=== Task prompt ===
Please repeat only the lines below starting at the line that holds "Kühlcontainer für" and ending at the line that holds "Eh bien, pour", exactly, with both of those lines included and every picture omitted.

=== Excerpted data ===
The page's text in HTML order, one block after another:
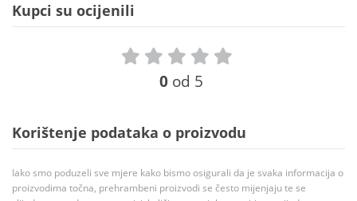
Kupci su ocijenili
0 od 5
Korištenje podataka o proizvodu
Iako smo poduzeli sve mjere kako bismo osigurali da je svaka informacija o
proizvodima točna, prehrambeni proizvodi se često mijenjaju te se
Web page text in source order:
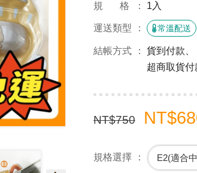
規 格 1入
運送類型 常溫配送
結帳方式
貨到付款、
超商取貨付
NT$750
規格選擇 E2(適合
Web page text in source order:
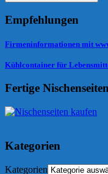
Empfehlungen
Firmeninformationen mit
Kühlcontainer für
Fertige Nischenseiten
Kategorien
Kategorien
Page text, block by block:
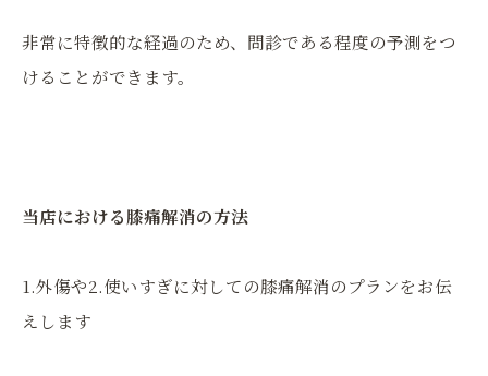
非常に特徴的な経過のため、問診である程度の予測をつ
けることができます。
当店における膝痛解消の方法
1.外傷や2.使いすぎに対しての膝痛解消のプランをお伝
えします
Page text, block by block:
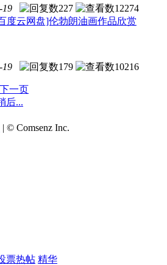
19 227
12274
度云网盘]伦勃朗油画作品欣赏
19 179 10216
下一页
后...
| © Comsenz Inc.
票热帖 精华
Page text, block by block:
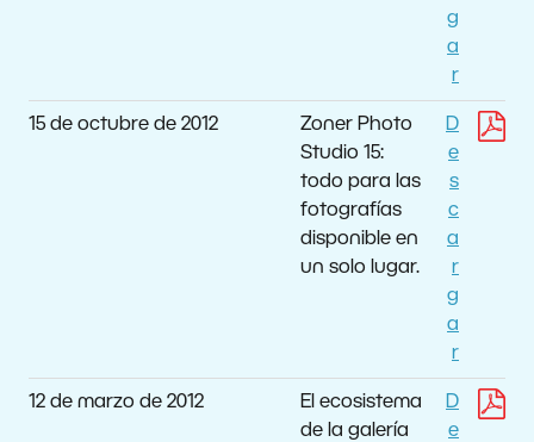
g
a
r
15 de octubre de 2012
Zoner Photo
Studio 15:
todo para las
fotografías
disponible en
un solo lugar.
D
e
s
c
a
r
g
a
r
12 de marzo de 2012
El ecosistema
de la galería
D
e
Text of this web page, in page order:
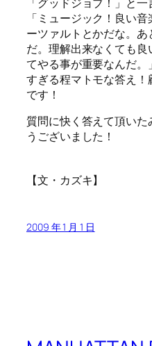
「ミュージック！良い
ーツァルトとかだな。
だ。理解出来なくても
てやる事が重要なんだ
すぎる程マトモな答え
です！
質問に快く答えて頂い
うございました！
【文・ カズキ 】
2009 年 1 月 1 日
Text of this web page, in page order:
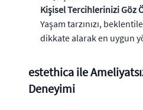
Kişisel Tercihlerinizi Göz
Yaşam tarzınızı,
dikkate alarak en uygun
estethica ile
Deneyimi
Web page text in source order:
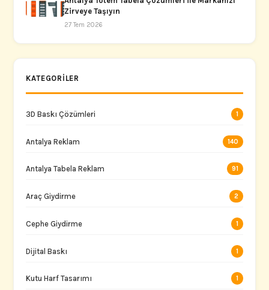
Zirveye Taşıyın
27 Tem 2026
KATEGORILER
3D Baskı Çözümleri 1
Antalya Reklam 140
Antalya Tabela Reklam 91
Araç Giydirme 2
Cephe Giydirme 1
Dijital Baskı 1
Kutu Harf Tasarımı 1
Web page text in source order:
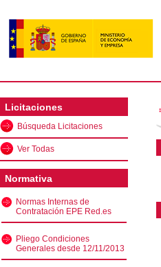
Licitaciones
Búsqueda Licitaciones
Ver Todas
Normativa
Normas Internas de
Contratación EPE Red.es
Pliego Condiciones
Generales desde 12/11/2013
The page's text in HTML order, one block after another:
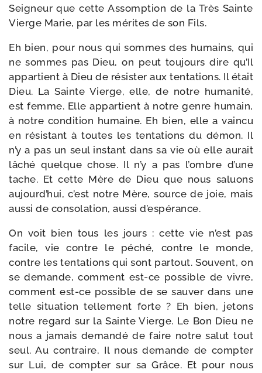
Seigneur que cette Assomption de la Très Sainte
Vierge Marie, par les mérites de son Fils.
Eh bien, pour nous qui sommes des humains, qui
ne sommes pas Dieu, on peut tou­jours dire qu’Il
appar­tient à Dieu de résis­ter aux ten­ta­tions. Il était
Dieu. La Sainte Vierge, elle, de notre huma­ni­té,
est femme. Elle appar­tient à notre genre humain,
à notre condi­tion humaine. Eh bien, elle a vain­cu
en résis­tant à toutes les ten­ta­tions du démon. Il
n’y a pas un seul ins­tant dans sa vie où elle aurait
lâché quelque chose. Il n’y a pas l’ombre d’une
tache. Et cette Mère de Dieu que nous saluons
aujourd’­hui, c’est notre Mère, source de joie, mais
aus­si de conso­la­tion, aus­si d’espérance.
On voit bien tous les jours : cette vie n’est pas
facile, vie contre le péché, contre le monde,
contre les ten­ta­tions qui sont par­tout. Souvent, on
se demande, com­ment est-​ce pos­sible de vivre,
com­ment est-​ce pos­sible de se sau­ver dans une
telle situa­tion tel­le­ment forte ? Eh bien, jetons
notre regard sur la Sainte Vierge. Le Bon Dieu ne
nous a jamais deman­dé de faire notre salut tout
seul. Au contraire, Il nous demande de comp­ter
sur Lui, de comp­ter sur sa Grâce. Et pour nous
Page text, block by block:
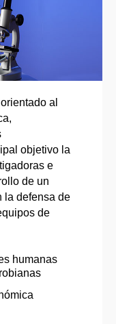
al
objetivo la
e
de un
la defensa de
de
humanas
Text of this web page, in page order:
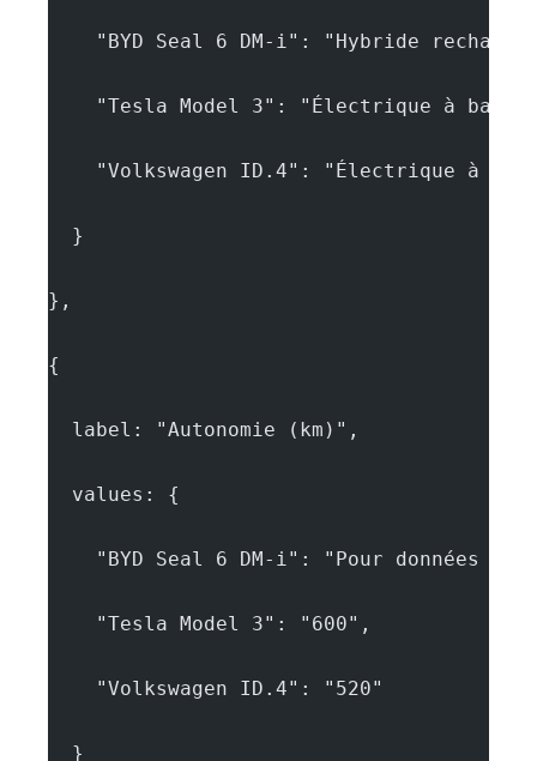
"BYD Seal 6 DM-i": "Hybride
"Tesla Model 3": "Électrique à
"Volkswagen ID.4": "Électrique à
  }
},
{
  label: "Autonomie (km)",
  values: {
"BYD Seal 6 DM-i": "Pour données
    "Tesla Model 3": "600",
    "Volkswagen ID.4": "520"
  }
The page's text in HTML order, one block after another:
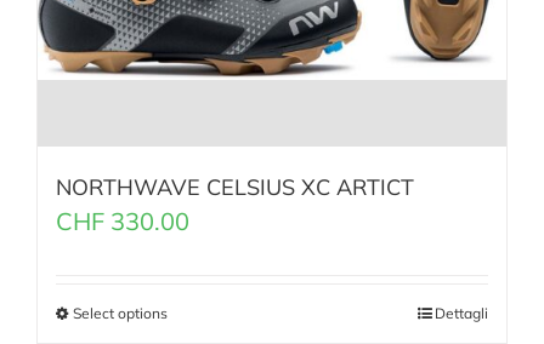
NORTHWAVE CELSIUS XC ARTICT
CHF 330.00
Select options Dettagli
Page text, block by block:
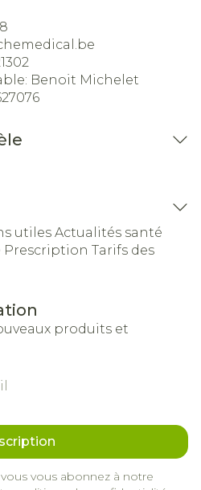
Benoit Michelet
utiles Actualités santé
Prescription Tarifs des
produits et
vous abonnez à notre
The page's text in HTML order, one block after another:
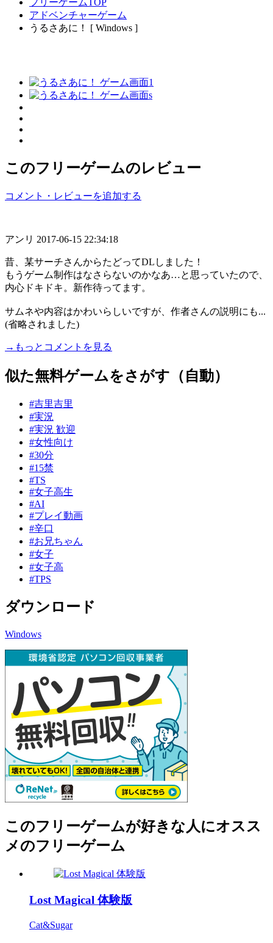
フリーゲームTOP
アドベンチャーゲーム
うるさあに！ [ Windows ]
このフリーゲームのレビュー
コメント・レビューを追加する
アンリ 2017-06-15 22:34:18
昔、某サーチさんからたどってDLしました！
もうゲーム制作はなさらないのかなあ…と思っていたので、
内心ドキドキ。新作待ってます。
サムネや内容はかわいらしいですが、作者さんの説明にも...
(省略されました)
→もっとコメントを見る
似た無料ゲームをさがす（自動）
#吉里吉里
#実況
#実況 歓迎
#女性向け
#30分
#15禁
#TS
#女子高生
#AI
#プレイ動画
#辛口
#お兄ちゃん
#女子
#女子高
#TPS
ダウンロード
Windows
このフリーゲームが好きな人にオスス
メのフリーゲーム
Lost Magical 体験版
Cat&Sugar
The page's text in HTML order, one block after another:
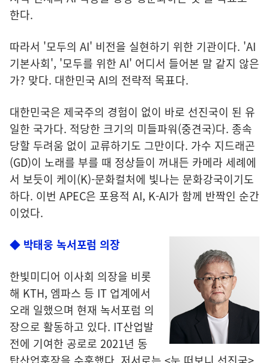
한다.
따라서 '모두의 AI' 비전을 실현하기 위한 기관이다. 'AI
기본사회', '모두를 위한 AI' 어디서 들어본 말 같지 않은
가? 맞다. 대한민국 AI의 전략적 목표다.
대한민국은 제국주의 경험이 없이 바로 선진국이 된 유
일한 국가다. 적당한 크기의 미들파워(중견국)다. 종속
당할 두려움 없이 교류하기도 그만이다. 가수 지드래곤
(GD)이 노래를 부를 때 정상들이 꺼내든 카메라 세례에
서 보듯이 케이(K)-문화컬처에 빛나는 문화강국이기도
하다. 이번 APEC은 포용적 AI, K-AI가 함께 반짝인 순간
이었다.
◆ 박태웅 녹서포럼 의장
한빛미디어 이사회 의장을 비롯
해 KTH, 엠파스 등 IT 업계에서
오래 일했으며 현재 녹서포럼 의
장으로 활동하고 있다. IT산업발
전에 기여한 공로로 2021년 동

=== Result of this exercise ===
Kühlcontainer für
Fertige Nischenseiten
Kategorien
Kategorien
Page text, block by block:
非常に特徴的な経過のため、問診である程度の予測をつ
けることができます。
当店における膝痛解消の方法
1.外傷や2.使いすぎに対しての膝痛解消のプランをお伝
えします
Page text, block by block:
19 227
12274
度云网盘]伦勃朗油画作品欣赏
19 179 10216
下一页
后...
| © Comsenz Inc.
票热帖 精华
Page text, block by block:
g
a
r
15 de octubre de 2012
Zoner Photo
Studio 15:
todo para las
fotografías
disponible en
un solo lugar.
D
e
s
c
a
r
g
a
r
12 de marzo de 2012
El ecosistema
de la galería
D
e
Text of this web page, in page order:
「ミュージック！良い
ーツァルトとかだな。
だ。理解出来なくても
てやる事が重要なんだ
すぎる程マトモな答え
です！
質問に快く答えて頂い
うございました！
【文・ カズキ 】
2009 年 1 月 1 日
Text of this web page, in page order:
Kişisel Tercihlerinizi Göz
Yaşam tarzınızı,
dikkate alarak en uygun
estethica ile
Deneyimi
Web page text in source order:
Zirveye Taşıyın
27 Tem 2026
KATEGORILER
3D Baskı Çözümleri 1
Antalya Reklam 140
Antalya Tabela Reklam 91
Araç Giydirme 2
Cephe Giydirme 1
Dijital Baskı 1
Kutu Harf Tasarımı 1
Web page text in source order:
Licitaciones
Búsqueda Licitaciones
Ver Todas
Normativa
Normas Internas de
Contratación EPE Red.es
Pliego Condiciones
Generales desde 12/11/2013
The page's text in HTML order, one block after another:
Seigneur que cette Assomption de la Très Sainte
Vierge Marie, par les mérites de son Fils.
Eh bien, pour nous qui sommes des humains, qui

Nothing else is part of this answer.